Sitting 24 metres above the rail corridor and with an eight-metre rise from street level to the entry of the building, it’s easy to think that the project was delayed due to its complexities. In reality a change in owners and the shifting economic landscape saw the building re-thought.

“The original PPP consortium had to work out ways to create other revenue above and beyond the station, and this commercial building was part of that mix,” says Grimshaw partner Neil Stonell.

A bolted network of UB primary and secondary beams form the essential frame of the building to a rhythmic grid which draws its coordinates from the station’s base grid.

“The initial design for the building was as a concrete frame structure, but when Mirvac took possession some years later they looked at options to increase floor space. That’s when it became a composite steel structure, which effectively allowed us to lighten the building and add storeys on the deck. By using steel we were able to get more value out of the site and maximise returns. Adding another couple of floors was hugely important to the business case.”

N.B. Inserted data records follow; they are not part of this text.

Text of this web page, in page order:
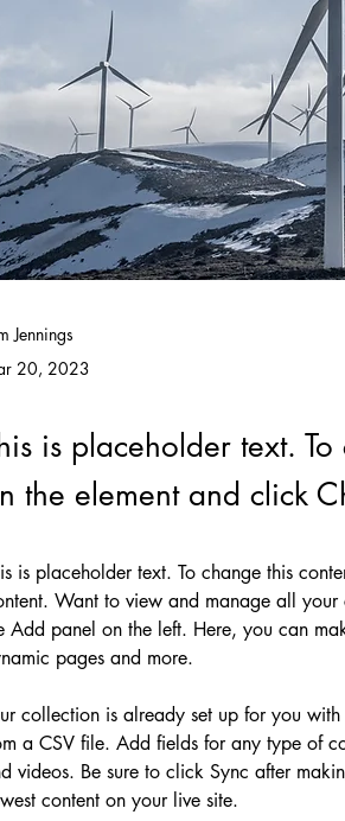
Jennings
20, 2023
is placeholder text.
the element and click
is placeholder text. To change this
Want to view and manage all
Add panel on the left. Here, you can
pages and more.
collection is already set up for you
a CSV file. Add fields for any type of
videos. Be sure to click Sync after
content on your live site.
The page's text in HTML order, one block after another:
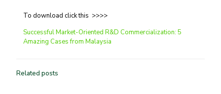
To download click this >>>>
Successful Market-Oriented R&D Commercialization: 5
Amazing Cases from Malaysia
Related posts
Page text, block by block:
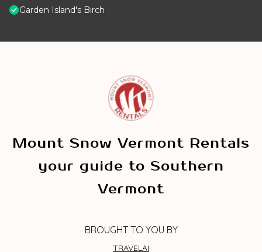
Garden Island's Birch
Mount Snow Vermont Rentals
your guide to Southern
Vermont
BROUGHT TO YOU BY
TRAVELAI
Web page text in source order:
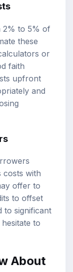
2% to 5% of
these
or
faith
upfront
and
costs with
offer to
to offset
to significant
to
About
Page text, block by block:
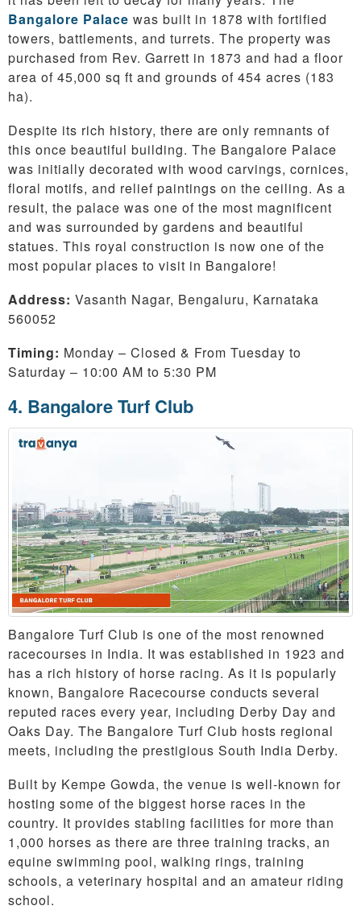
Bangalore Palace was built in 1878 with fortified
towers, battlements, and turrets. The property was
purchased from Rev. Garrett in 1873 and had a floor
area of 45,000 sq ft and grounds of 454 acres (183
ha).
Despite its rich history, there are only remnants of
this once beautiful building. The Bangalore Palace
was initially decorated with wood carvings, cornices,
floral motifs, and relief paintings on the ceiling. As a
result, the palace was one of the most magnificent
and was surrounded by gardens and beautiful
statues. This royal construction is now one of the
most popular places to visit in Bangalore!
Address: Vasanth Nagar, Bengaluru, Karnataka
560052
Timing: Monday – Closed & From Tuesday to
Saturday – 10:00 AM to 5:30 PM
4. Bangalore Turf Club
Bangalore Turf Club is one of the most renowned
racecourses in India. It was established in 1923 and
has a rich history of horse racing. As it is popularly
known, Bangalore Racecourse conducts several
reputed races every year, including Derby Day and
Oaks Day. The Bangalore Turf Club hosts regional
meets, including the prestigious South India Derby.
Built by Kempe Gowda, the venue is well-known for
hosting some of the biggest horse races in the
country. It provides stabling facilities for more than
1,000 horses as there are three training tracks, an
equine swimming pool, walking rings, training
schools, a veterinary hospital and an amateur riding
school.

Beyond the economics of the project, the design of 699 Bourke responds to Southern Cross Station in both aesthetic and practical ways. From the outset the architects’ vision for the commercial building was a timeless and elegant structure which would act as an understated counterpoint to the busy transport hub. It wasn’t necessarily about not wanting the new building to compete with its predecessor, but more about having it play the calm and constant bass note to the surging waves of the station’s roofline.

“By using steel we were able to get more value out of the site and maximise returns. Adding another couple of floors was hugely important to the business case”
Neil Stonell. Grimshaw partner

Where the building’s envelope acknowledges the iconic urban context, its inner workings take more prosaic and subterranean considerations into account to overcome the load, vibration and existing infrastructure issues associated with this complex air-rights site. The station works to a 40-metre x 40-metre grid and while the service deck (or transfer structure) upon which 699 Bourke rests talks primarily to these ordinates, it wasn’t the only grid the architects had to think about.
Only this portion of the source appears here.